◆ **TASK TO CARRY OUT**: Report every line below that carries the word "Spaß".
### GIVEN RECORDS
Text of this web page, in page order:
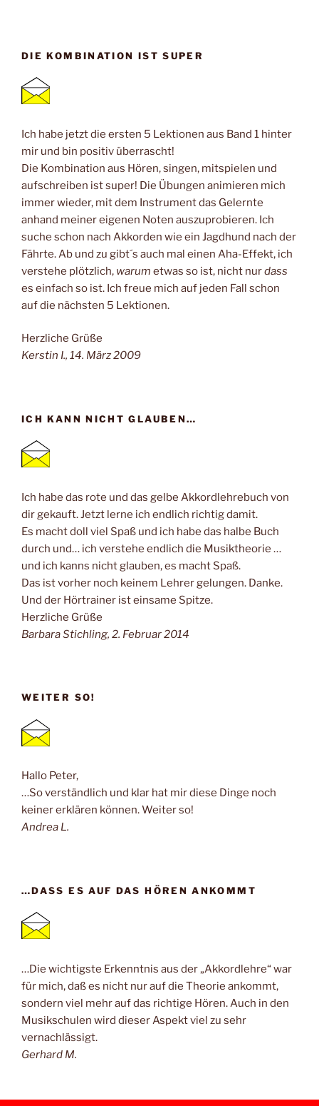
DIE KOMBINATION IST SUPER
Ich habe jetzt die ersten 5 Lektionen aus Band 1 hinter
mir und bin positiv überrascht!
Die Kombination aus Hören, singen, mitspielen und
aufschreiben ist super! Die Übungen animieren mich
immer wieder, mit dem Instrument das Gelernte
anhand meiner eigenen Noten auszuprobieren. Ich
suche schon nach Akkorden wie ein Jagdhund nach der
Fährte. Ab und zu gibt´s auch mal einen Aha-Effekt, ich
verstehe plötzlich, warum etwas so ist, nicht nurdass
es einfach so ist. Ich freue mich auf jeden Fall schon
auf die nächsten 5 Lektionen.
Herzliche Grüße
Kerstin I., 14. März 2009
ICH KANN NICHT GLAUBEN…
Ich habe das rote und das gelbe Akkordlehrebuch von
dir gekauft. Jetzt lerne ich endlich richtig damit.
Es macht doll viel Spaß und ich habe das halbe Buch
durch und… ich verstehe endlich die Musiktheorie …
und ich kanns nicht glauben, es macht Spaß.
Das ist vorher noch keinem Lehrer gelungen. Danke.
Und der Hörtrainer ist einsame Spitze.
Herzliche Grüße
Barbara Stichling, 2. Februar 2014
WEITER SO!
Hallo Peter,
…So verständlich und klar hat mir diese Dinge noch
keiner erklären können. Weiter so!
Andrea L.
…DASS ES AUF DAS HÖREN ANKOMMT
…Die wichtigste Erkenntnis aus der „Akkordlehre“ war
für mich, daß es nicht nur auf die Theorie ankommt,
sondern viel mehr auf das richtige Hören. Auch in den
Musikschulen wird dieser Aspekt viel zu sehr
vernachlässigt.
Gerhard M.
######
◆ **ANSWER TO THIS PROBLEM**:
Es macht doll viel Spaß und ich habe das halbe Buch
und ich kanns nicht glauben, es macht Spaß.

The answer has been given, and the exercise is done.